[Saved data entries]
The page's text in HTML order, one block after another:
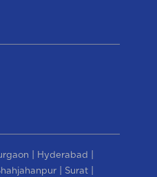
Hyderabad
| Surat|
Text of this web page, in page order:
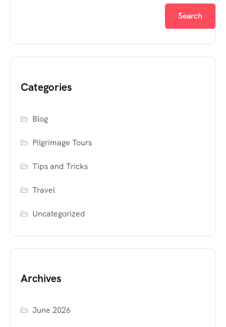
Search
Categories
Blog
Pilgrimage Tours
Tips and Tricks
Travel
Uncategorized
Archives
June 2026
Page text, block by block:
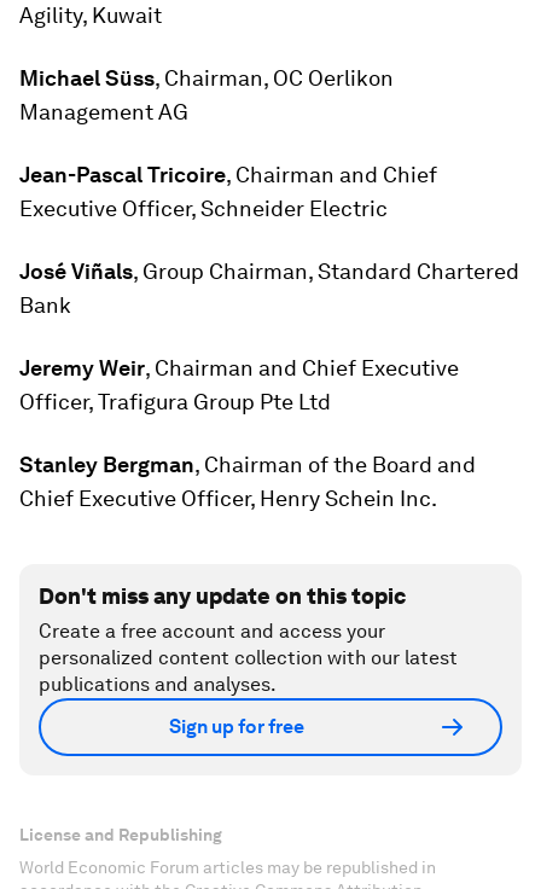
Agility, Kuwait
Michael Süss, Chairman, OC Oerlikon
Management AG
Jean-PascalTricoire, Chairman and Chief
Executive Officer, Schneider Electric
José Viñals, Group Chairman, Standard Chartered
Bank
Jeremy Weir, Chairman and Chief Executive
Officer, Trafigura Group Pte Ltd
Stanley Bergman, Chairman of the Board and
Chief Executive Officer, Henry Schein Inc.
Don't miss any update on this topic
Create a free account and access your
personalized content collection with our latest
publications and analyses.
Sign up for free
License and Republishing
World Economic Forum articles may be republished in
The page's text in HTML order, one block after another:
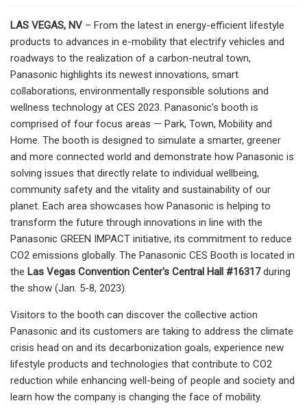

Problem: All of the lines above should be printed exactly, minus the pictures.

Answer below:
The page's text in HTML order, one block after another:
Hyderabad
| Surat|
Text of this web page, in page order:
Search
Categories
Blog
Pilgrimage Tours
Tips and Tricks
Travel
Uncategorized
Archives
June 2026
Page text, block by block:
Agility, Kuwait
Michael Süss, Chairman, OC Oerlikon
Management AG
Jean-PascalTricoire, Chairman and Chief
Executive Officer, Schneider Electric
José Viñals, Group Chairman, Standard Chartered
Bank
Jeremy Weir, Chairman and Chief Executive
Officer, Trafigura Group Pte Ltd
Stanley Bergman, Chairman of the Board and
Chief Executive Officer, Henry Schein Inc.
Don't miss any update on this topic
Create a free account and access your
personalized content collection with our latest
publications and analyses.
Sign up for free
License and Republishing
World Economic Forum articles may be republished in
The page's text in HTML order, one block after another:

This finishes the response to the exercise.